Hover a cell to see the config (relative to the base) and the cost ratio.

The result

The winner on k₁=8, k₂=25 is not the winner on k₁=k₂=10. A practitioner tuning on a single instance over-fits to that instance's idiosyncrasies; reporting sweeps on a single instance may overstate the robustness of any individual claim.

Some hyperparameters stabilise, others swing

Top-3 ReLU vs. Tanh configurations on two slowdown instances. ReLU produces tighter clusters across the surrounding hyperparameter sweep.

Training curves under ReLU and Tanh activations on two slowdown instances

The result

ReLU acts as a stabilising element rather than merely an architectural detail. The activation choice tightens the cluster of nearby configurations, so other hyperparameters matter less when ReLU is fixed.

Takeaways

Single-instance tuning over-fits

The winning configuration on one instance can be 2.5× worse on another. Practitioners who tune on one instance bake in idiosyncrasies of that instance.

Some choices are stabilisers

ReLU vs. Tanh in this study isn't just an architectural detail. Stabilisers reduce sensitivity to the rest of the configuration and can be fixed without further tuning.

Report sweeps across instances, not within

An instance family is the natural setting for hyperparameter claims. Single-instance sweeps remain useful for ablations, not for robustness.

Tuning budget is itself a comparison axis

How much grid-search did a result need? Algorithms that need less tuning are more useful in practice, separate from how good they look at their peak.

Restricting the policy class

Structure

Does encoding domain knowledge into the policy help?

A natural intuition in applying learning-based methods to operational problems is that incorporating structural knowledge should improve performance. One concrete way to do this is to restrict the policy class: mask actions that violate work-conservation, so the agent never sees the option of idling a server when work is available.

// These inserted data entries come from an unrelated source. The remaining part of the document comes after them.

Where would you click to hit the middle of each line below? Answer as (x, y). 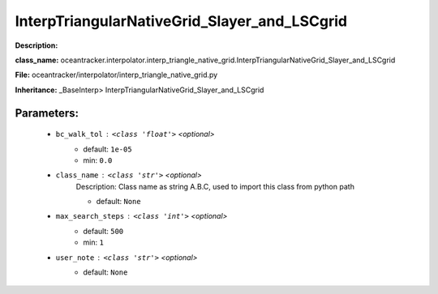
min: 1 (94, 242)
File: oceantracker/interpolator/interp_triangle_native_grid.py (116, 75)
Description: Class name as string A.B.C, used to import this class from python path (215, 186)
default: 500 (103, 231)
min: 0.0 (98, 160)
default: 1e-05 (108, 149)
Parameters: (47, 113)

Reducing the search space should, in principle, accelerate learning and improve the quality of the converged policy. We test this intuition on two environments we've already used as testbeds: the symmetric tight slowdown instance of the two-class queue and the stationary N-model.

The question

Does masking non-work-conserving actions speed up learning, or does the constraint distort the gradient signal?

WITH MASK

Work-conserving PPO

Domain knowledge baked in

Policy classWork-conserving only

Idle actionMasked out (forbidden)

Search spaceSmaller, structured

IntuitionShould speed up learning

NO MASK

Unrestricted PPO

Learn the constraint from rewards

Policy classFull action space

Idle actionAvailable, must be discovered as bad

Search spaceLarger, unstructured

IntuitionShould be slower / less stable

Hover or focus a card for the variant's details.

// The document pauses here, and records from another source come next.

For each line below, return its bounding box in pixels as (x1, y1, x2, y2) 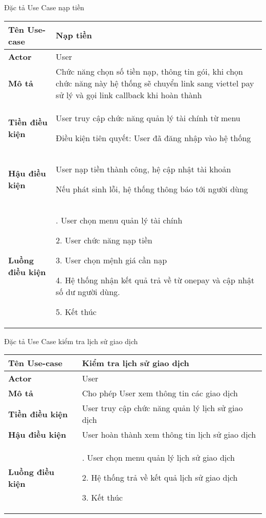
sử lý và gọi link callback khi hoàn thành (56, 88, 202, 101)
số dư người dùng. (56, 285, 120, 298)
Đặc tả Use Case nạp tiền (4, 2, 84, 12)
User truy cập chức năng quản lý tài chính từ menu (56, 111, 240, 124)
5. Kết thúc (56, 305, 97, 318)
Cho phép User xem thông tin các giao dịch (82, 387, 238, 399)
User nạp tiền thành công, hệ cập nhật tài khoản (56, 163, 231, 175)
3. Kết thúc (82, 491, 123, 504)

Result: training curves on both environments

Symmetric tight slowdown (left) and stationary N-model (right). Each pair compares PPO with and without the work-conservation mask.

PPO with and without an action mask enforcing work-conservation

The result

In both environments the non-masked variant converges at least as quickly and reaches at least as low a final cost. The masked variant is the one with noticeably higher run-to-run variability, the opposite of the conventional intuition.

Takeaways

"More structure helps" is not universal

The effect of structural restriction interacts with the algorithm and the environment. The intuition should be tested rather than assumed.

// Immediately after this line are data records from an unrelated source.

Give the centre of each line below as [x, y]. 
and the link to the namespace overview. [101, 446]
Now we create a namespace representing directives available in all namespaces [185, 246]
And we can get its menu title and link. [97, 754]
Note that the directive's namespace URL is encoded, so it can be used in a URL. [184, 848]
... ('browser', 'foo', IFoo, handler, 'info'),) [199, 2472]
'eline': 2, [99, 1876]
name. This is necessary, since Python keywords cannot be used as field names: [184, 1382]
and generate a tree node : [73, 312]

Constraints can distort gradients

A plausible explanation: the work-conservation constraint distorts the gradient signal in a way PPO's clipped objective handles less gracefully than alternative algorithms.

A benchmark makes this falsifiable

Whether the finding extends to other policy-gradient methods is exactly the kind of follow-up question a shared environment makes addressable, and reproducible.

Variance is a first-class measurement

The masked variant didn't lose on average cost; it lost on stability across runs. Reporting run-to-run variance is what surfaced this.